** Given data **
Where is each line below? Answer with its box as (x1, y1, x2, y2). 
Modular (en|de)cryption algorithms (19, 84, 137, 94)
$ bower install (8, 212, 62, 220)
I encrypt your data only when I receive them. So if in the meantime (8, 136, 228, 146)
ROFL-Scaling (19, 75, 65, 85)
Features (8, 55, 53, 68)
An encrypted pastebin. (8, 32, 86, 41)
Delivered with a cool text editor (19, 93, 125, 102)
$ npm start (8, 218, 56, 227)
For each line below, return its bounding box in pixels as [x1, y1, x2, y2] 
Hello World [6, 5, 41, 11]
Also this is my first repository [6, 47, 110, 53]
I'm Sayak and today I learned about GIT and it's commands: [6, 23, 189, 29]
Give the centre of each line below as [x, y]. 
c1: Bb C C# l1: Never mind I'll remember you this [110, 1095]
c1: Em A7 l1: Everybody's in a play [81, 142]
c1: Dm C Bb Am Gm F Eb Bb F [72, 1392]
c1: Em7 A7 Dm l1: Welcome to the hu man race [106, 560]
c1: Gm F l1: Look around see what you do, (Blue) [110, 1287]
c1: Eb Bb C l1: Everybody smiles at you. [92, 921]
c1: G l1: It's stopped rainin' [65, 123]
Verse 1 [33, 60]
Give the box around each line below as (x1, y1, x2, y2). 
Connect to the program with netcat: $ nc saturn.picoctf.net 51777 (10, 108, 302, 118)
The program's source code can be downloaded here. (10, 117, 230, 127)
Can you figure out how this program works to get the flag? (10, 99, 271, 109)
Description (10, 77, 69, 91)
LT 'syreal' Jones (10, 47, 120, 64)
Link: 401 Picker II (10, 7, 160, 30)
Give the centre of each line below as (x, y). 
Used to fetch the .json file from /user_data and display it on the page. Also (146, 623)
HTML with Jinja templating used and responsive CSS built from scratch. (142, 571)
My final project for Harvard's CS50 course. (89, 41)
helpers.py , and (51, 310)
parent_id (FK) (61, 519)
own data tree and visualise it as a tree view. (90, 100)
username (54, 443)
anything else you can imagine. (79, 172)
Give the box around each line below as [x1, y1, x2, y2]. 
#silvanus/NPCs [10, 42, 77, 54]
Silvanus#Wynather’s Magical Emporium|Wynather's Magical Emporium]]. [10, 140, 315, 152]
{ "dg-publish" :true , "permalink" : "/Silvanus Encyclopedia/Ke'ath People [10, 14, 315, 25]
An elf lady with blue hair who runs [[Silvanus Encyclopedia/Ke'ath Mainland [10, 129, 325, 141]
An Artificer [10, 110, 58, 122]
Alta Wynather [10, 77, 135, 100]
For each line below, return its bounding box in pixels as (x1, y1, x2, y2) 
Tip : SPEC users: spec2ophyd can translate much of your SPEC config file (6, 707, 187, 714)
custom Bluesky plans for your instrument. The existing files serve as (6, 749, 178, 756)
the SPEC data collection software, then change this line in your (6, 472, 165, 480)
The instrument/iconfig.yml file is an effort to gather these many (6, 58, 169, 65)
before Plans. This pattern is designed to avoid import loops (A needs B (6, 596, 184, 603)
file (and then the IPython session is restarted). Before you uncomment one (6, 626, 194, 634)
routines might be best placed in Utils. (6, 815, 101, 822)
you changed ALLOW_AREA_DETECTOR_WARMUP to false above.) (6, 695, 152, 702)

** Directions **
Output only an exact transcription of the lines above from the one with "Can you figure" up to and including the one with "HTML with Jinja".

** Response for this exercise **
Can you figure out how this program works to get the flag? (10, 99, 271, 109)
Description (10, 77, 69, 91)
LT 'syreal' Jones (10, 47, 120, 64)
Link: 401 Picker II (10, 7, 160, 30)
Give the centre of each line below as (x, y). 
Used to fetch the .json file from /user_data and display it on the page. Also (146, 623)
HTML with Jinja templating used and responsive CSS built from scratch. (142, 571)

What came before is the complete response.